Structure-Aware FFN Compression via Column Clustering, HyperTensor Paper VII

Abstract

GRC (Paper I) compresses only the Q, K, V attention projection matrices, leaving the FFN — which constitutes approximately 65% of transformer parameters — untouched. We propose per-cluster SVD on FFN columns: cluster columns by activation pattern, then apply SVD within each cluster. At aggressive compression ratios ($k = 0.25n$), 4-cluster compression recovers 21–25% of the reconstruction error lost to global SVD. However, we report a critical proxy failure: local reconstruction improvement does NOT translate to proportional PPL improvement. Activation-weighted SVD (using real forward-pass statistics) is 22.7× better than weight-norm proxies (PPL 54.19 vs. 1230). Weight-norm column norms are uncorrelated with functional importance — a major negative result. LoRA FFN distillation can close 99.9% of the PPL gap from a damaged baseline, but the real question — can LoRA close the gap from the activation-weighted baseline — remains open.

1. Introduction

Paper I demonstrated that GRC compression of attention projection weights (Q, K, V) achieves +6.27% throughput at $k=1024$ on Llama-3.1-8B. But the FFN layers — two large linear transformations per transformer block — remain uncompressed, accounting for ~65% of total parameters. FFN matrices differ structurally from attention: they act as key-value memories (Geva et al., 2021) rather than routing mechanisms, suggesting that structure-aware compression might outperform global SVD.

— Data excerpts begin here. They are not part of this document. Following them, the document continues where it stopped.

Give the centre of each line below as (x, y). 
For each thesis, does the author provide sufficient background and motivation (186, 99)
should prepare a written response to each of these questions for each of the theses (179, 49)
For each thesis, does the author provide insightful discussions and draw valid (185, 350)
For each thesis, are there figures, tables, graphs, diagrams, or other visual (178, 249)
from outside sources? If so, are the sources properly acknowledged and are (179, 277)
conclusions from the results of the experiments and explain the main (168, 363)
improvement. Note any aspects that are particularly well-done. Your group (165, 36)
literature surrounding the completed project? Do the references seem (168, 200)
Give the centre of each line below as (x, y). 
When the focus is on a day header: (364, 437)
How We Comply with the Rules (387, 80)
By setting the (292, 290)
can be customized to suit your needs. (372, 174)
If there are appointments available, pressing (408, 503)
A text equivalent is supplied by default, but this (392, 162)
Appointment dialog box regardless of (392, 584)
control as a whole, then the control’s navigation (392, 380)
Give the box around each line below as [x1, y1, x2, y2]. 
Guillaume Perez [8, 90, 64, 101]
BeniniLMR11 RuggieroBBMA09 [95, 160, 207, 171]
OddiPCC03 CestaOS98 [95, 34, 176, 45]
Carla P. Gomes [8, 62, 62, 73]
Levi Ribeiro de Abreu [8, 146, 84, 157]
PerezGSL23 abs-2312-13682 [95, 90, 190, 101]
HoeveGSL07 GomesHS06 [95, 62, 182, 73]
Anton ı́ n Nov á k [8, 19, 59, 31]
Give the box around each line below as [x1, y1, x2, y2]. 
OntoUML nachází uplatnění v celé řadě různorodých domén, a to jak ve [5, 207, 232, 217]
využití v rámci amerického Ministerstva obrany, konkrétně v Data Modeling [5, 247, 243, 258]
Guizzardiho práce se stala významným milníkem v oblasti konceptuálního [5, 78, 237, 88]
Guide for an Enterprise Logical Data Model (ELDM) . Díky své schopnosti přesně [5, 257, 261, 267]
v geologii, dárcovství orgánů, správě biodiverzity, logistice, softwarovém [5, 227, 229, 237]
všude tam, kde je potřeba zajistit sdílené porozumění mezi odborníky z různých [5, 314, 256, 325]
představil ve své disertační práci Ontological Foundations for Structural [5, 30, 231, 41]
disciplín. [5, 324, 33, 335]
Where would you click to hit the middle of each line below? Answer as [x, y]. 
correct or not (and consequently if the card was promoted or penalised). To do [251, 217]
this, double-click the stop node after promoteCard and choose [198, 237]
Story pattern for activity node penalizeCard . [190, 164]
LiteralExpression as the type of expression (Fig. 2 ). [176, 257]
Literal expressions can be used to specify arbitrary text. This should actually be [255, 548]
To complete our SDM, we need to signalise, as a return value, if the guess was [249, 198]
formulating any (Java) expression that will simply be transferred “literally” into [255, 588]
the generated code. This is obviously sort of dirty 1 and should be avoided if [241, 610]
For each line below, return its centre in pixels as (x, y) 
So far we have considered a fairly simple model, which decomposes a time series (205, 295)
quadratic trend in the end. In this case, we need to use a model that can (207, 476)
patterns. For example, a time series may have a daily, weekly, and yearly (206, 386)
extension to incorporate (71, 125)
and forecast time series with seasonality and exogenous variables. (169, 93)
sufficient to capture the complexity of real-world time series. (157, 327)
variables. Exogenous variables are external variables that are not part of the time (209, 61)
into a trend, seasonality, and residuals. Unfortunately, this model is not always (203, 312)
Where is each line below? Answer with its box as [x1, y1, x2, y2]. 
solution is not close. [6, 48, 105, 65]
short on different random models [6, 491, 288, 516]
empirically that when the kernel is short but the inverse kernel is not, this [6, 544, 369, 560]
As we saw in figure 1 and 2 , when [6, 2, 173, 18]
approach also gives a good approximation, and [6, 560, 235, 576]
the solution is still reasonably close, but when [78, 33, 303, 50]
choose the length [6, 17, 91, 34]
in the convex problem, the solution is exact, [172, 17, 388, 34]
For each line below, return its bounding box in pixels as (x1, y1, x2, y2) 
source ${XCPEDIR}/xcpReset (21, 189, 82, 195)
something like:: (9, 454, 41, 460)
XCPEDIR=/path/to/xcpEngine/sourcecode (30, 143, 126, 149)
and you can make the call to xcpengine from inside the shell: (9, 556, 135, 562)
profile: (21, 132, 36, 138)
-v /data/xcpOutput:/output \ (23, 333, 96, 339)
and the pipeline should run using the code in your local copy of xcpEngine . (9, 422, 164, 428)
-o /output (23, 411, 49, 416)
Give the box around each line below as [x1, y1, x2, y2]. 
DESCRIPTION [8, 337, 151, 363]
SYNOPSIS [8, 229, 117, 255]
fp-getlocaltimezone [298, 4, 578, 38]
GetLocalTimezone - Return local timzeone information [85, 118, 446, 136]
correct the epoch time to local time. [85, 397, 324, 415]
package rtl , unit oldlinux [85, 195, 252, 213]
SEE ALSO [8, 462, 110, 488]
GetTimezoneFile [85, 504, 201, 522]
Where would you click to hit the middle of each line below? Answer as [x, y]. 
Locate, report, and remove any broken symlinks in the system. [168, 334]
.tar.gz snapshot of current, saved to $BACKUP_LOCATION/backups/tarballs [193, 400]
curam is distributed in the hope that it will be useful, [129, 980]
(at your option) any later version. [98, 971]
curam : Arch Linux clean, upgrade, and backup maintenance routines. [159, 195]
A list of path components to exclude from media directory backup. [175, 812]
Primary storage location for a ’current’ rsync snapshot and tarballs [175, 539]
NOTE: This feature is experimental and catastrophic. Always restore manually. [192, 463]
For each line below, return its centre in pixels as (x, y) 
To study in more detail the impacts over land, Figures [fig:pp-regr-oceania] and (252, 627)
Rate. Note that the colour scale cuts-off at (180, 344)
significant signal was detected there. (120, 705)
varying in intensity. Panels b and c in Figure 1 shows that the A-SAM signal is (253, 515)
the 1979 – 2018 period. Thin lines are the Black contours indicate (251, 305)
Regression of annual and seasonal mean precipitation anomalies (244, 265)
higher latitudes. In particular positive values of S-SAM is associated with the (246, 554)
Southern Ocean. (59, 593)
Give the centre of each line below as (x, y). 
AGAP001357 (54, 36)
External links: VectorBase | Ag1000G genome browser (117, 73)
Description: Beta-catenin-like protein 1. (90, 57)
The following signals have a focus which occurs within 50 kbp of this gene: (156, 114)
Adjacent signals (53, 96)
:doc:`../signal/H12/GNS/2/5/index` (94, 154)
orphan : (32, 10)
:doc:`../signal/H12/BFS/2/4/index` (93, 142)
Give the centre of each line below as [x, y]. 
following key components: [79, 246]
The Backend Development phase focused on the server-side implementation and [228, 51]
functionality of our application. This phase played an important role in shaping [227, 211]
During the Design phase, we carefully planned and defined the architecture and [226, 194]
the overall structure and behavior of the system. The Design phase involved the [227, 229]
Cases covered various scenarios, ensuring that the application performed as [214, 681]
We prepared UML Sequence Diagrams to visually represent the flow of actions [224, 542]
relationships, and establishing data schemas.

We test three clustering strategies: L2-magnitude (implemented), cosine-similarity (designed), and activation-guided (designed). The key question: does respecting FFN structure improve compression quality at equivalent byte budgets?

2. Method: Column-Cluster Compression

2.1 Clustering Strategies

L2-Magnitude Clustering: Partition columns by their $\ell_2$ norm. Columns with similar magnitudes are grouped together before SVD.

Cosine-Similarity Clustering: Group columns whose weight vectors point in similar directions (directional, not magnitude).

Activation-Guided Clustering: Collect real activation statistics from forward passes; cluster columns that fire together.

2.2 Per-Cluster SVD

For each cluster $c$ with columns $W_c \in \mathbb{R}^{d \times n_c}$, compute the truncated SVD: $W_c \approx U_c \Sigma_c V_c^T$ with rank $k_c = \lceil k \cdot n_c/n \rceil$. The per-cluster approach allocates rank proportionally to cluster size.

3. Measured Results

3.1 Local Reconstruction (Phase 1)

Method	k=0.25n	k=0.50n	k=0.75n
Global SVD	0.0% (baseline)	0.0%	0.0%
2-cluster L2	+17.3%	+12.1%	+8.7%
4-cluster L2	+22.6%	+15.8%	+11.3%
8-cluster L2	+20.9%	+14.2%	+9.8%

4-cluster achieves peak improvement. Beyond 8 clusters, diminishing returns from fragmentation.

3.2 The Proxy Failure (End-to-End PPL)

Critical finding: The 22.6% local reconstruction improvement does NOT produce a 22.6% PPL improvement. The reconstruction-to-PPL proxy fails catastrophically for FFN matrices. Local $\ell_2$ error is not a useful metric for FFN compression quality.

3.3 Weight-Norm vs. Activation-Weighted SVD

Method	PPL	vs. Baseline (27.2)
Activation-weighted SVD	54.19	1.99× baseline
Weight-norm SVD	1230	45× baseline
Uncompressed baseline	27.2	1.00×

Activation-weighted SVD is 22.7× better than weight-norm proxies. Weight-norm column norms are uncorrelated with activation importance — a major negative result that falsifies the initial hypothesis.

4. LoRA FFN Distillation

LoRA adapters ($r=8$) applied to FFN layers can close 99.9% of the PPL gap from the weight-norm-damaged baseline. However, this is not useful: the baseline starts at 45× normal PPL. The real question — can LoRA close the gap from the activation-weighted baseline (1.99×) — remains open. This is the critical missing experiment.

5. Interpretation

What works: Per-cluster SVD improves local reconstruction. Activation-weighted SVD is dramatically better than weight-norm.

What doesn't work: Reconstruction error does not predict PPL. Weight norms are useless as importance proxies.

What remains: LoRA on activation-weighted baseline must be tested. Combined Attn+FFN byte savings (estimated 1.35–1.7×) need end-to-end validation.

References

Stewart, W.K.O. GRC Attention Compression. HyperTensor Paper I, 2026.
Geva, M. et al. Transformer Feed-Forward Layers Are Key-Value Memories. EMNLP, 2021.